→ Task objective
Each record is to be transcribed exactly.

→ Records to use
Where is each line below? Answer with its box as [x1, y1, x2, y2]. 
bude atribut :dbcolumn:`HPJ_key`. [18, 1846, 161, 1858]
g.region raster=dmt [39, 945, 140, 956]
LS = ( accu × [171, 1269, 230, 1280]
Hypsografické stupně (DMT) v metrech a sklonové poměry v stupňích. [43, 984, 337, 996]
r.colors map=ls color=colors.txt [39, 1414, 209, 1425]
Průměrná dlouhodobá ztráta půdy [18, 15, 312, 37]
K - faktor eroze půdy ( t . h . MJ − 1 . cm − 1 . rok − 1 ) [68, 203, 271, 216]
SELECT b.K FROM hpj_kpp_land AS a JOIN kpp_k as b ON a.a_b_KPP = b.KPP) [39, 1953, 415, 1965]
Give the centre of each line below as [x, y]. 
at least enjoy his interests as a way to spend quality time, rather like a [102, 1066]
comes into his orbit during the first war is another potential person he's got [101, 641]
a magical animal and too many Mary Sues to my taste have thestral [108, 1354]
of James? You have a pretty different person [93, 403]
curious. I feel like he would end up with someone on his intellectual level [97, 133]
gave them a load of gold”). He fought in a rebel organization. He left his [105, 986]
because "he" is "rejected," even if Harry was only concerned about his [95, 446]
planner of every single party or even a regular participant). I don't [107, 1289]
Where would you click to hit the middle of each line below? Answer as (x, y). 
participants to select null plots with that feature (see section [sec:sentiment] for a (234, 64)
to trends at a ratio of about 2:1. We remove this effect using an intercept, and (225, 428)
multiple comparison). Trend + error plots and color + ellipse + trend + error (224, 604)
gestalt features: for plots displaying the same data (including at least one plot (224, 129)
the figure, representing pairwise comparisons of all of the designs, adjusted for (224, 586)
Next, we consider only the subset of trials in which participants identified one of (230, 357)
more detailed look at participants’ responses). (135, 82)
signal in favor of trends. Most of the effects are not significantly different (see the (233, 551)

→ Problem solution
Where is each line below? Answer with its box as [x1, y1, x2, y2]. 
bude atribut :dbcolumn:`HPJ_key`. [18, 1846, 161, 1858]
g.region raster=dmt [39, 945, 140, 956]
LS = ( accu × [171, 1269, 230, 1280]
Hypsografické stupně (DMT) v metrech a sklonové poměry v stupňích. [43, 984, 337, 996]
r.colors map=ls color=colors.txt [39, 1414, 209, 1425]
Průměrná dlouhodobá ztráta půdy [18, 15, 312, 37]
K - faktor eroze půdy ( t . h . MJ − 1 . cm − 1 . rok − 1 ) [68, 203, 271, 216]
SELECT b.K FROM hpj_kpp_land AS a JOIN kpp_k as b ON a.a_b_KPP = b.KPP) [39, 1953, 415, 1965]
Give the centre of each line below as [x, y]. 
at least enjoy his interests as a way to spend quality time, rather like a [102, 1066]
comes into his orbit during the first war is another potential person he's got [101, 641]
a magical animal and too many Mary Sues to my taste have thestral [108, 1354]
of James? You have a pretty different person [93, 403]
curious. I feel like he would end up with someone on his intellectual level [97, 133]
gave them a load of gold”). He fought in a rebel organization. He left his [105, 986]
because "he" is "rejected," even if Harry was only concerned about his [95, 446]
planner of every single party or even a regular participant). I don't [107, 1289]
Where would you click to hit the middle of each line below? Answer as (x, y). 
participants to select null plots with that feature (see section [sec:sentiment] for a (234, 64)
to trends at a ratio of about 2:1. We remove this effect using an intercept, and (225, 428)
multiple comparison). Trend + error plots and color + ellipse + trend + error (224, 604)
gestalt features: for plots displaying the same data (including at least one plot (224, 129)
the figure, representing pairwise comparisons of all of the designs, adjusted for (224, 586)
Next, we consider only the subset of trials in which participants identified one of (230, 357)
more detailed look at participants’ responses). (135, 82)
signal in favor of trends. Most of the effects are not significantly different (see the (233, 551)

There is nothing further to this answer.